I'd ask you to write out the lines below exactly, with no images.

•••

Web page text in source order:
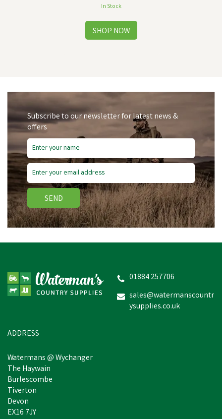
In Stock
inc VAT
Save£5.47
Subscribe to our newsletter for latest news &
offers
SEND
01884 257706
sales@watermanscountr
ysupplies.co.uk
ADDRESS
Watermans @ Wychanger
The Haywain
Burlescombe
Tiverton
Devon
EX16 7JY
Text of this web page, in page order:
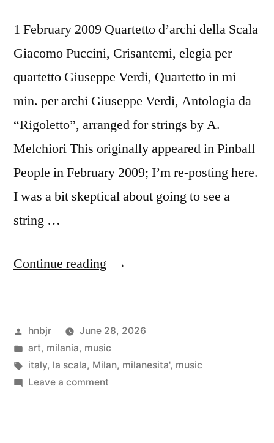
1 February 2009 Quartetto d’archi della Scala
Giacomo Puccini, Crisantemi, elegia per
quartetto Giuseppe Verdi, Quartetto in mi
min. per archi Giuseppe Verdi, Antologia da
“Rigoletto”, arranged for strings by A.
Melchiori This originally appeared in Pinball
People in February 2009; I’m re-posting here.
I was a bit skeptical about going to see a
string …
Continue reading “La
Posted
by
hnbjr
June 28, 2026
Posted
in
art, milania, music
Tags:
italy, la scala, Milan, milanesita', music
Leave a commenton
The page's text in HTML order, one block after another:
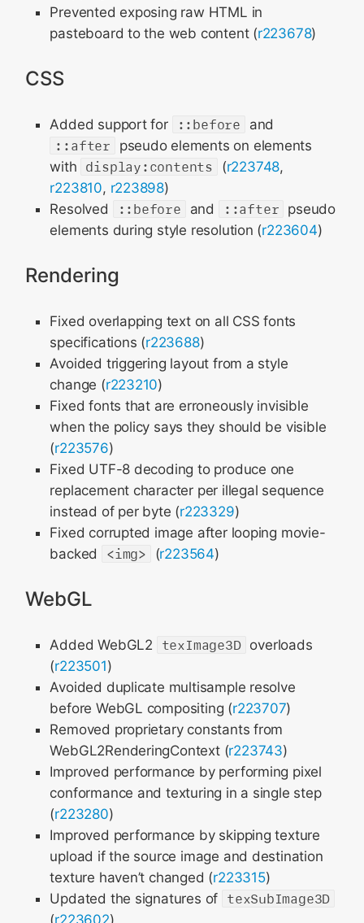
Prevented exposing raw HTML in
pasteboard to the web content (r223678)
CSS
Added support for ::before
and
::after
pseudo elements on elements
with display:contents (r223748,
r223810, r223898)
Resolved
::before and ::after pseudo
elements during style resolution (r223604)
Rendering
Fixed overlapping text on all CSS fonts
specifications (r223688)
Avoided triggering layout from a style
change (r223210)
Fixed fonts that are erroneously invisible
when the policy says they should be visible
(r223576)
Fixed UTF-8 decoding to produce one
replacement character per illegal sequence
instead of per byte (r223329)
Fixed corrupted image after looping movie-
backed
<img> (r223564)
WebGL
Added WebGL2 texImage3D overloads
(r223501)
Avoided duplicate multisample resolve
before WebGL compositing (r223707)
Removed proprietary constants from
WebGL2RenderingContext (r223743)
Improved performance by performing pixel
conformance and texturing in a single step
(r223280)
Improved performance by skipping texture
upload if the source image and destination
texture haven’t changed (r223315)
Updated the signatures of texSubImage3D
(r223602)
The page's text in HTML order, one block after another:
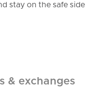
stay on the safe side
& exchanges
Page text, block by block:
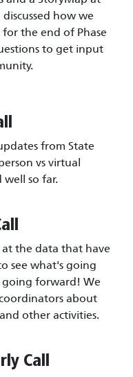
how we
the end of Phase
to get input
from State
vs virtual
so far.
the data that have
see what's going
forward! We
about
other activities.
Call
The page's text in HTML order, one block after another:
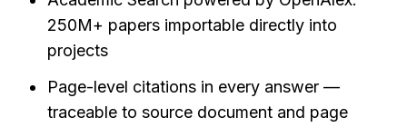
250M+ papers importable directly into
projects
Page-level citations in every answer —
traceable to source document and page
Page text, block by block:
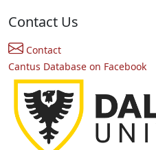
Contact Us
Contact
Cantus Database on Facebook
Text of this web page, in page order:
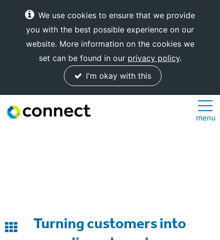
We use cookies to ensure that we provide
you with the best possible experience on our
website. More information on the cookies we
set can be found in our privacy policy.
I'm okay with this
Connect
menu
Turning customers into
Back
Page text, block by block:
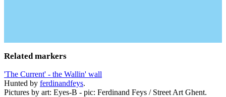
Related markers
'The Current' - the Wallin' wall
Hunted by ferdinandfeys.
Pictures by art: Eyes-B - pic: Ferdinand Feys / Street Art Ghent.
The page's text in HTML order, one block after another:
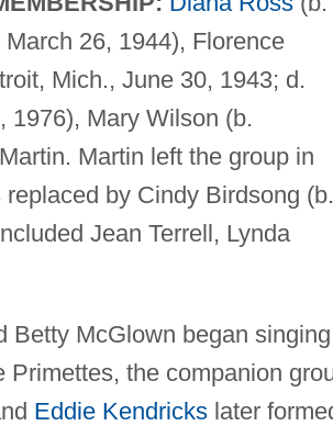
26, 1944), Florence
Mich., June 30, 1943; d.
1976), Mary Wilson (b.
Martin left the group in
by Cindy Birdsong (b.
Jean Terrell, Lynda
Betty McGlown began singing
the companion
Eddie Kendrickslater

•••

> **Answer space**
Web page text in source order:
In Stock
inc VAT
Save£5.47
Subscribe to our newsletter for latest news &
offers
SEND
01884 257706
sales@watermanscountr
ysupplies.co.uk
ADDRESS
Watermans @ Wychanger
The Haywain
Burlescombe
Tiverton
Devon
EX16 7JY
Text of this web page, in page order:
1 February 2009 Quartetto d’archi della Scala
Giacomo Puccini, Crisantemi, elegia per
quartetto Giuseppe Verdi, Quartetto in mi
min. per archi Giuseppe Verdi, Antologia da
“Rigoletto”, arranged for strings by A.
Melchiori This originally appeared in Pinball
People in February 2009; I’m re-posting here.
I was a bit skeptical about going to see a
string …
Continue reading “La
Posted
by
hnbjr
June 28, 2026
Posted
in
art, milania, music
Tags:
italy, la scala, Milan, milanesita', music
Leave a commenton
The page's text in HTML order, one block after another:
Prevented exposing raw HTML in
pasteboard to the web content (r223678)
CSS
Added support for ::before
and
::after
pseudo elements on elements
with display:contents (r223748,
r223810, r223898)
Resolved
::before and ::after pseudo
elements during style resolution (r223604)
Rendering
Fixed overlapping text on all CSS fonts
specifications (r223688)
Avoided triggering layout from a style
change (r223210)
Fixed fonts that are erroneously invisible
when the policy says they should be visible
(r223576)
Fixed UTF-8 decoding to produce one
replacement character per illegal sequence
instead of per byte (r223329)
Fixed corrupted image after looping movie-
backed
<img> (r223564)
WebGL
Added WebGL2 texImage3D overloads
(r223501)
Avoided duplicate multisample resolve
before WebGL compositing (r223707)
Removed proprietary constants from
WebGL2RenderingContext (r223743)
Improved performance by performing pixel
conformance and texturing in a single step
(r223280)
Improved performance by skipping texture
upload if the source image and destination
texture haven’t changed (r223315)
Updated the signatures of texSubImage3D
(r223602)
The page's text in HTML order, one block after another:
stay on the safe side
& exchanges
Page text, block by block:
how we
the end of Phase
to get input
from State
vs virtual
so far.
the data that have
see what's going
forward! We
about
other activities.
Call
The page's text in HTML order, one block after another:
250M+ papers importable directly into
projects
Page-level citations in every answer —
traceable to source document and page
Page text, block by block:
Contact Us
Contact
Cantus Database on Facebook
Text of this web page, in page order:
We use cookies to ensure that we provide
you with the best possible experience on our
website. More information on the cookies we
set can be found in our privacy policy.
I'm okay with this
Connect
menu
Turning customers into
Back
Page text, block by block:
Related markers
'The Current' - the Wallin' wall
Hunted by ferdinandfeys.
Pictures by art: Eyes-B - pic: Ferdinand Feys / Street Art Ghent.
The page's text in HTML order, one block after another:
26, 1944), Florence
Mich., June 30, 1943; d.
1976), Mary Wilson (b.
Martin left the group in
by Cindy Birdsong (b.
Jean Terrell, Lynda
Betty McGlown began singing
the companion
Eddie Kendrickslater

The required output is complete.